# [What you should do]
Check each line of the records below and collect those that include the word "realice".

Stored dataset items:
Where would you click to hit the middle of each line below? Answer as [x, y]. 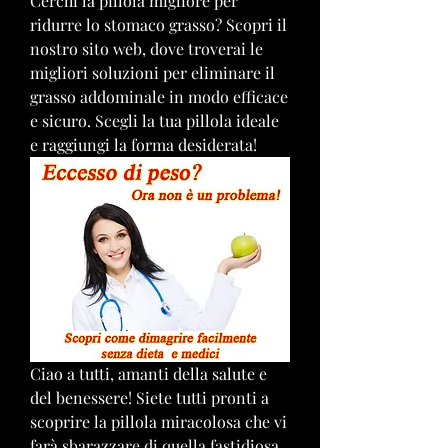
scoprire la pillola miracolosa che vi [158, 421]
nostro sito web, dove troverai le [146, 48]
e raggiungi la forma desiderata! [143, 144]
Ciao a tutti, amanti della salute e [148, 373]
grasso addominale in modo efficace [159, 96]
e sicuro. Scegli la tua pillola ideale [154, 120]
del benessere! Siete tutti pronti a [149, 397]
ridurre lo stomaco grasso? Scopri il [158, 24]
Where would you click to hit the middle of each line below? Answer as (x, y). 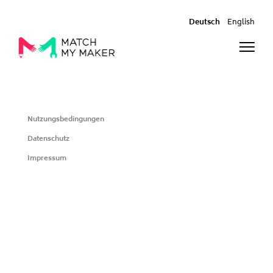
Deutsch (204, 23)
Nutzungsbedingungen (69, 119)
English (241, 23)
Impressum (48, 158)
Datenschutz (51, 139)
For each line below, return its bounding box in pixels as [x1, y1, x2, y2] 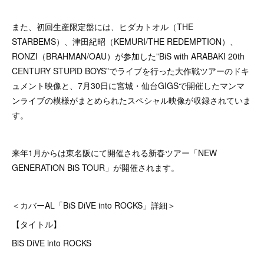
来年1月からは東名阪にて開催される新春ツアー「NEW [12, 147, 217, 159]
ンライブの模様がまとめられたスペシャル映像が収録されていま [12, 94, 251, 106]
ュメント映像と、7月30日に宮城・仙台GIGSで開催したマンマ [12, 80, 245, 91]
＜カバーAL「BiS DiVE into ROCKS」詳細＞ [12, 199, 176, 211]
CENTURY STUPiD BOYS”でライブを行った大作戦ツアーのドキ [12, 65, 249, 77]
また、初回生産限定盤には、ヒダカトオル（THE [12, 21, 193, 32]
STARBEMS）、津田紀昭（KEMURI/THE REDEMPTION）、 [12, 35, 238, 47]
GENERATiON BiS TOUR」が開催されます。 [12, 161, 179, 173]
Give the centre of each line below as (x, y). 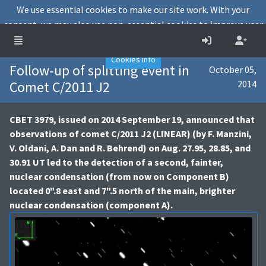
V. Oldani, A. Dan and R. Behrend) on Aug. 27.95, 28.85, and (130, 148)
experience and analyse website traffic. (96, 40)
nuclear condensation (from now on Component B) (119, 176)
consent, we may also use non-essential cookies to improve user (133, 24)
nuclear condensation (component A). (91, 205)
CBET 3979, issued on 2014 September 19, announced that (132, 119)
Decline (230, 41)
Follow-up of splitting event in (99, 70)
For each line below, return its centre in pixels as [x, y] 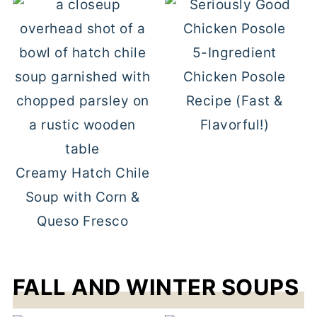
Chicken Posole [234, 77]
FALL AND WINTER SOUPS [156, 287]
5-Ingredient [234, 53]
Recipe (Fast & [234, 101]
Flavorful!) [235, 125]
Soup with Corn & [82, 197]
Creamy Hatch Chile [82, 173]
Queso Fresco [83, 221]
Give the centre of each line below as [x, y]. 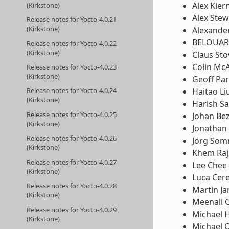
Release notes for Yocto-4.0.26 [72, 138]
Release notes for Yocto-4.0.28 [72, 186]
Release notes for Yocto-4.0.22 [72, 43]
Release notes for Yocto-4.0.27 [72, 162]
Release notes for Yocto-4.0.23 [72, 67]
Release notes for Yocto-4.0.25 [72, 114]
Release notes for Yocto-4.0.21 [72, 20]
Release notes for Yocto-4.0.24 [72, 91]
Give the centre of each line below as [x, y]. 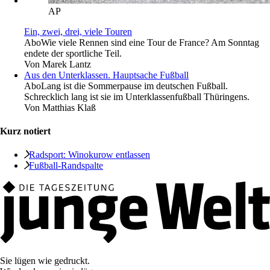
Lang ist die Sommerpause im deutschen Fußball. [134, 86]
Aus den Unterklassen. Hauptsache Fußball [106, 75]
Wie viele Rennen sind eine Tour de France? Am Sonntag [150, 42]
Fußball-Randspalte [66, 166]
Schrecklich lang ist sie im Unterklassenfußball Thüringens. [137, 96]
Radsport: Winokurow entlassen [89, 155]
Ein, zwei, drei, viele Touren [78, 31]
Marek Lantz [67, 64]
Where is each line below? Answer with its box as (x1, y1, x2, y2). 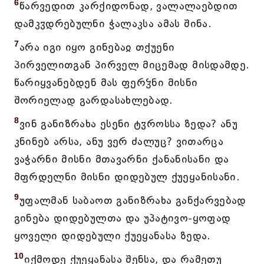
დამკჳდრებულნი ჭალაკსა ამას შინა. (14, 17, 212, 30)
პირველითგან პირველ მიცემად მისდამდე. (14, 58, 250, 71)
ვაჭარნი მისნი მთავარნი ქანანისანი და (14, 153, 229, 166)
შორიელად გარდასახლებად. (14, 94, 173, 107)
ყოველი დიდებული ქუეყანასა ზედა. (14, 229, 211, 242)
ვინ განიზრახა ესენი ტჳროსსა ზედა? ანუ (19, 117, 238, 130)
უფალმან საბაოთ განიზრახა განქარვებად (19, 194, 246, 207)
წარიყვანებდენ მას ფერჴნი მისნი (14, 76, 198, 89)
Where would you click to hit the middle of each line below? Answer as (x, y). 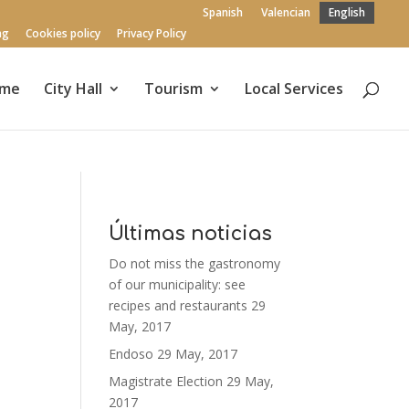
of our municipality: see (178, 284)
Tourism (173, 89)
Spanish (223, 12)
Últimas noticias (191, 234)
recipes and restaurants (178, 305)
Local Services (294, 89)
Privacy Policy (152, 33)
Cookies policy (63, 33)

--

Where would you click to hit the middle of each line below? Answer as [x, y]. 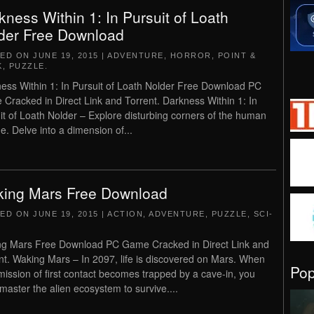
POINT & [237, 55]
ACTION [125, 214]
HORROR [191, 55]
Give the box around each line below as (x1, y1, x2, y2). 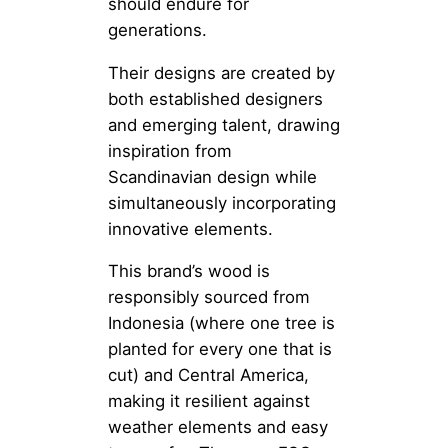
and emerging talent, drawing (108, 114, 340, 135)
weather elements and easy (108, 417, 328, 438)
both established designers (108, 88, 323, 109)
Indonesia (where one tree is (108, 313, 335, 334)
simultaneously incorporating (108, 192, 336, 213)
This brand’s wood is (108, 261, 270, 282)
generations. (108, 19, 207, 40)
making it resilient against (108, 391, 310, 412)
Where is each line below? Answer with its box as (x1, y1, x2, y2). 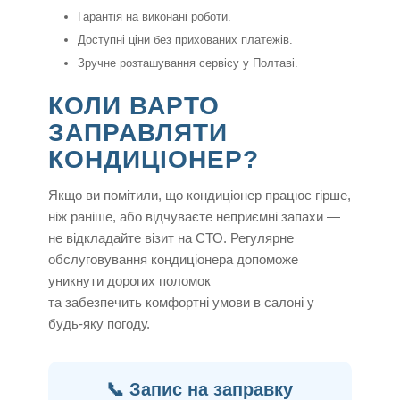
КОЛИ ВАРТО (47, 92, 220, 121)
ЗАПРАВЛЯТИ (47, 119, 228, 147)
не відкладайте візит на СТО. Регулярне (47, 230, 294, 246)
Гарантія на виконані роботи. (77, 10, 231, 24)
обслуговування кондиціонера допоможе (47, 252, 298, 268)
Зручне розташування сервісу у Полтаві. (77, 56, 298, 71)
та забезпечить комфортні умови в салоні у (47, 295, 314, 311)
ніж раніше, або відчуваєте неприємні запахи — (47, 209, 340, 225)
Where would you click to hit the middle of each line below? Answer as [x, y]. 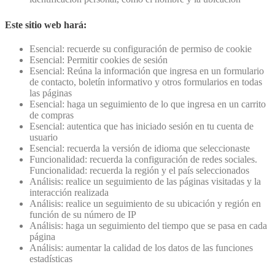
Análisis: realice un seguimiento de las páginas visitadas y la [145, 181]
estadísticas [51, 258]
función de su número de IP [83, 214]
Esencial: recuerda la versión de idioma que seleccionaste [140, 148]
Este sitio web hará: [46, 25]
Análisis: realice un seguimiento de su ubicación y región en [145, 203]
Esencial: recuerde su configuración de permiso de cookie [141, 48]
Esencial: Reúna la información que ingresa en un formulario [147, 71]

# [Your response]
Análisis: realice un seguimiento de las páginas visitadas y la [145, 181]
Análisis: realice un seguimiento de su ubicación y región en [145, 203]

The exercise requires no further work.